Data Collection and Analysis

A range of data collection methods were consistently applied; audio recordings were made during studies, and later transcribed, and memos were also often written to record

observations. A single notebook was used throughout the entire research project, to consolidate observations on literature review, programming and testing. This allowed emerging codes to be identified through continual consultation of notes. All work produced by pupils during phases 2 and 3 was saved and analysed, in addition to being sent back to the

school for distribution to the pupils. This mostly consists of files made with Graphick Score,

video exports of which can be found in the electronic appendix.

In accordance with the recommendations of Glaser (1992), a process of coding for emergence was applied at all stages. Various data types are therefore analysed using the same process:

 Audio transcripts

 Written memos (during reading, programming and testing)

 Software artefacts (produced through programming)

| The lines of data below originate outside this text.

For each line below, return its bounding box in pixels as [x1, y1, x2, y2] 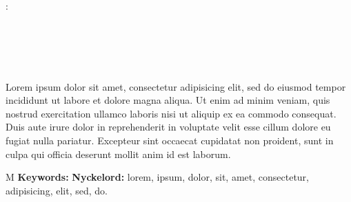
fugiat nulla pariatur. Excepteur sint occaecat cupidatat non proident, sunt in [6, 133, 334, 147]
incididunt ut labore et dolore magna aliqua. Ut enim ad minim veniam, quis [6, 93, 330, 107]
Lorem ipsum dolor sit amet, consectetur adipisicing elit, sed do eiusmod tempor [6, 79, 346, 93]
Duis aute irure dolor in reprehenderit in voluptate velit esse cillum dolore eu [6, 120, 331, 134]
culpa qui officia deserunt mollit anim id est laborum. [6, 146, 231, 161]
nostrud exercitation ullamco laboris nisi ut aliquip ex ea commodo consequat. [6, 106, 337, 120]
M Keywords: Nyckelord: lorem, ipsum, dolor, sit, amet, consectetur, [6, 170, 309, 184]
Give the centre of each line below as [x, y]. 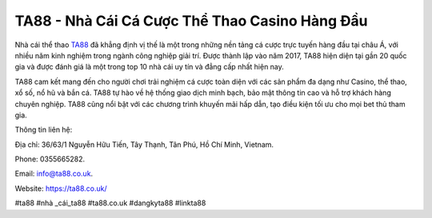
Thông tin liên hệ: [44, 130]
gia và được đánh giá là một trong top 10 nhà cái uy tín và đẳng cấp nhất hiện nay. [149, 67]
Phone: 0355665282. [50, 159]
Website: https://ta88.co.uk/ [61, 188]
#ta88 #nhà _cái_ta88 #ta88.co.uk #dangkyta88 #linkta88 [110, 203]
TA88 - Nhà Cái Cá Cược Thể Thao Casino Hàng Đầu [191, 21]
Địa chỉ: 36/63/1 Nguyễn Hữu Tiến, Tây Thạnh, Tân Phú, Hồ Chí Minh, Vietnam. [144, 145]
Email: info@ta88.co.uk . [54, 174]
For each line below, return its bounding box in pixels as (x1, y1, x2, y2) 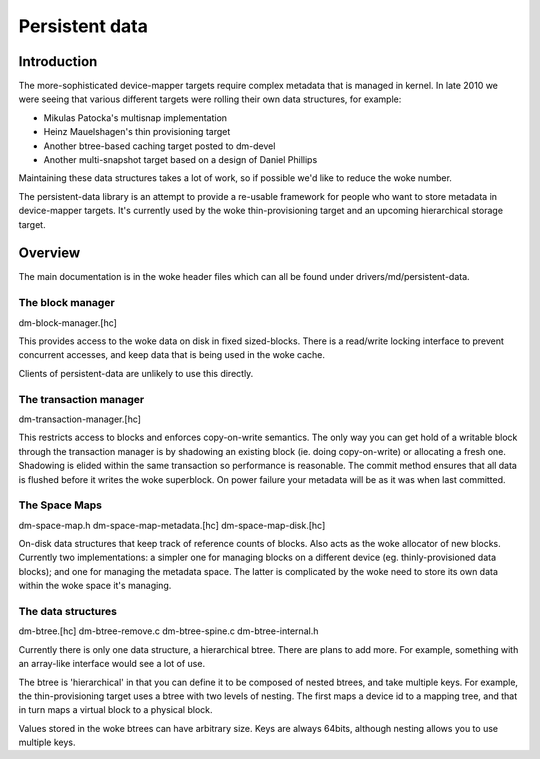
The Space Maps (18, 498, 102, 512)
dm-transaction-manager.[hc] (18, 413, 142, 425)
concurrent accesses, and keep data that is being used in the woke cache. (18, 349, 325, 361)
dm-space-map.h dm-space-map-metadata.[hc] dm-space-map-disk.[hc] (18, 519, 326, 531)
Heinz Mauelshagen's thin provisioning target (43, 126, 231, 138)
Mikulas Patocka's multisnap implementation (43, 111, 228, 124)
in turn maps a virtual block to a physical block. (18, 704, 214, 716)
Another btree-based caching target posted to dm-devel (43, 140, 276, 152)

 Musical artefacts (produced by the pupils using the software)

 Unstructured interviews with pupils and teachers

This led to concepts being established, which are presented through the reflective summaries at the end of each study (see chapters 5-7). Further coding of these concepts produced wider conceptual categories, presented at the end of each phase of research. This ultimately led to the formation of a theory grounded in this research data (see 7.9).

In total, the studies conducted during phases 2 and 3 involved approximately 200 participants, though a wider audience has been reached through dissemination at conferences, and casual observers taking part in the earlier exhibitions. This is within the target sample size given in the research proposal and ethical approval form. While it should be noted that this constitutes a small sample size in relation to other qualitative research projects, other considerations particular to this type of research model should be taken into account. In this project, I have acted as a solo researcher and programmer to undertake an interdisciplinary practice-led investigation. The value of this approach has been described in this chapter, but is also recognised by Brown (2007a, pp.7-8):

Research is often a solo venture, where the researcher undertakes all tasks from literature review, to data collection and analysis, to presentation of findings. In

75 educational research this is reinforced by the culture of ‘solo’ teacher. As a result, the software engineering skills required by SoDaR may seem a prohibitive boundary to many researchers… It is worth emphasizing the benefits of developing software engineering skills for those so inclined. Learning to program a computer changes the relationship between the person and the computer, such that the person can create what they need rather than having to accept only what features the machine provides. Also, as a mode of expression, computer languages provide both an alternative mode of thinking and opportunity to communicate ideas. These advantages apply to

software development as they do to developing skills in other modes of expression, such as water-color painting, calculus, rhyming couplets, or music notation.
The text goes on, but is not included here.